We are going to discuss this a bit further. In the following we will only be discussing three
phase bolted faults. But using the information we already discussed you can better understand
the values for the other type faults.
Slide 21
This is a one line for a typical electrical distribution system. (mention the various components
such as lengths of conductors etc.) The short circuit currents will be different at different points
in your system. That is as you move further into your system, the resistance (impedance)
increases, which reduces the fault current. The short circuit currents are dependent on the circuit
resistance like we already reviewed. The big determining factors for the resistances
(impedances) and level of fault current are the transformers, system voltage, and conductor size,
per phase, and length.
Slide 22
This is an example of what the short-circuit currents might be in a 480 Volt electrical system. At
the secondary of a transformer, which is next to the main switchboard, the available short circuit
current is 60,000 A.
At the motor control center the available short circuit current is 40,000 Amps. The reason for the
lower value versus at the main switchboard is because of the circuit conductors of a specific size
and length. This adds resistance (impedance) to the circuit.

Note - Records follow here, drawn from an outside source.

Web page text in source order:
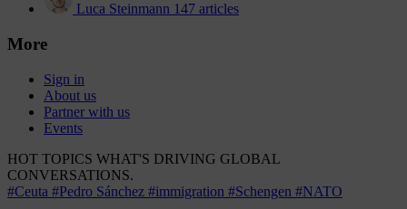
Luca Steinmann 147 articles
More
Sign in
About us
Partner with us
Events
HOT TOPICS WHAT'S DRIVING GLOBAL
CONVERSATIONS.
#Ceuta #Pedro Sánchez #immigration #Schengen #NATO
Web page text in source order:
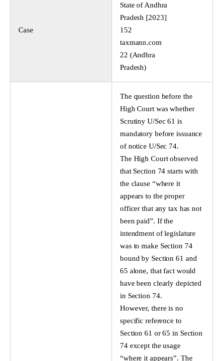
Case
State of Andhra
Pradesh [2023]
152
taxmann.com
22 (Andhra
Pradesh)
The question before the
High Court was whether
Scrutiny U/Sec 61 is
mandatory before issuance
of notice U/Sec 74.
The High Court observed
that Section 74 starts with
the clause “where it
appears to the proper
officer that any tax has not
been paid”. If the
intendment of legislature
was to make Section 74
bound by Section 61 and
65 alone, that fact would
have been clearly depicted
in Section 74.
However, there is no
specific reference to
Section 61 or 65 in Section
74 except the usage
“where it appears”. The
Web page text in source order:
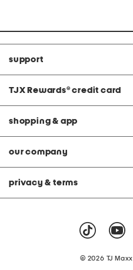
support
TJX Rewards® credit card
shopping & app
our company
privacy & terms
© 2026 TJ Maxx
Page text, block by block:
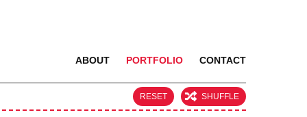
ABOUT PORTFOLIO CONTACT
SHUFFLE
RESET
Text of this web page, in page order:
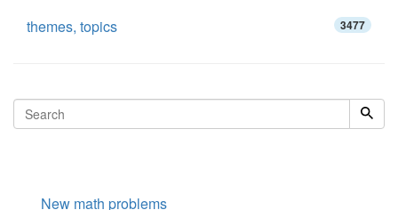
themes, topics 3477
New math problems
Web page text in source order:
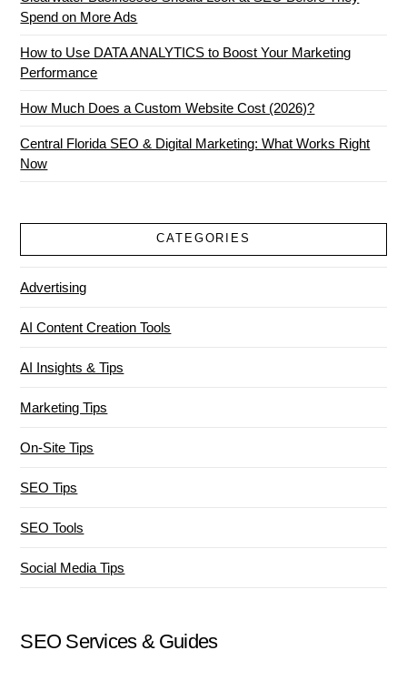
Spend on More Ads
How to Use DATA ANALYTICS to Boost Your Marketing
Performance
How Much Does a Custom Website Cost (2026)?
Central Florida SEO & Digital Marketing: What Works Right
Now
CATEGORIES
Advertising
AI Content Creation Tools
AI Insights & Tips
Marketing Tips
On-Site Tips
SEO Tips
SEO Tools
Social Media Tips
SEO Services & Guides
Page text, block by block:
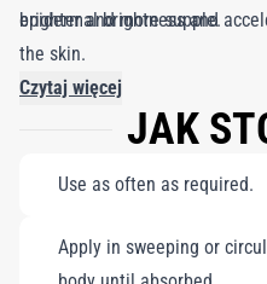
brighter and more supple.
epidermal brightness and
the skin.
Czytaj więcej
JAK
Use as often as required.
Apply in sweeping or
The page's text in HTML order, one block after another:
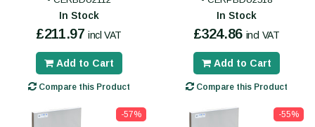
In Stock
£211.97 incl VAT
Add to Cart
Compare this Product
In Stock
£324.86 incl VAT
Add to Cart
Compare this Product
-57% -55%
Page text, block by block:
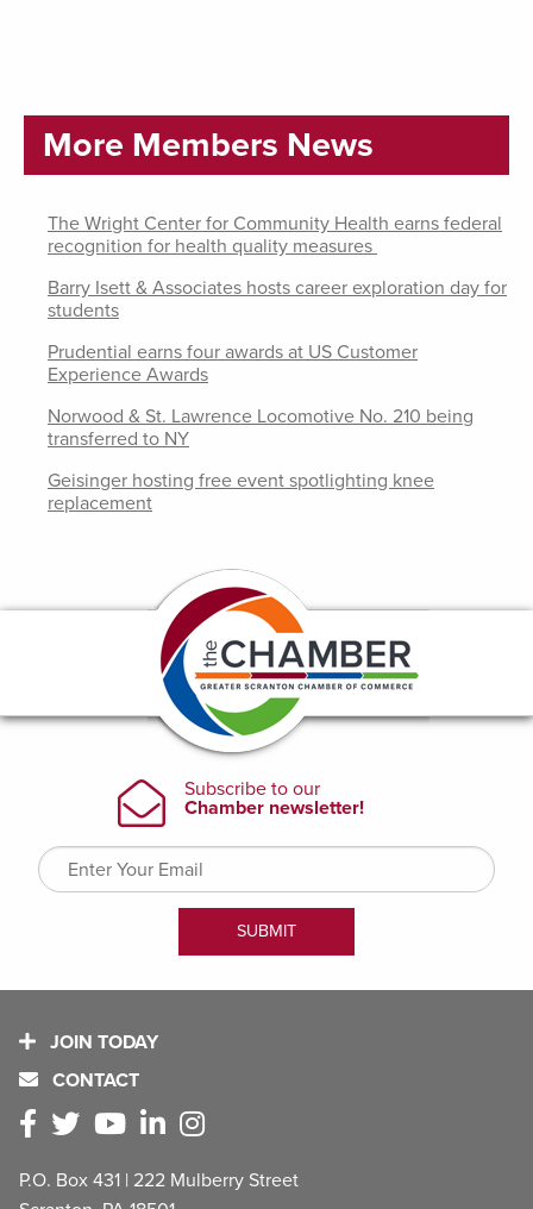
More Members News
The Wright Center for Community Health earns federal
recognition for health quality measures
Barry Isett & Associates hosts career exploration day for
students
Prudential earns four awards at US Customer
Experience Awards
Norwood & St. Lawrence Locomotive No. 210 being
transferred to NY
Geisinger hosting free event spotlighting knee
replacement
JOIN TODAY
CONTACT
P.O. Box 431 | 222 Mulberry Street

Same holds for the other points in the system.
Slide 23
So let’s do some calculations. Do these problems
Slide 24
Use the Bussmann Electrical Protection Handbook – SPD
Or, use the equation shown.
Slide 25
These are the answers. Notice the differences in the three phase short circuit available for these
examples. It shows that the size of the transformer and the percent impedance of the transformer
are both major determinates of the available short circuit current.
Slide 26
Let’s see how conductors effect the available current. Do these examples.
Slide 27
Use the SPD for the steps to calculate these.
Slide 28
Notice the difference between 4A and 5A. The same size and length conductor. However, 5A
was on a 480 system. The fault current does not drop as quickly on a 480 system.
Notice the difference between 5A and 6A. In this case, 6A is the same length conductor but a
larger size; so the fault current does not drop as much.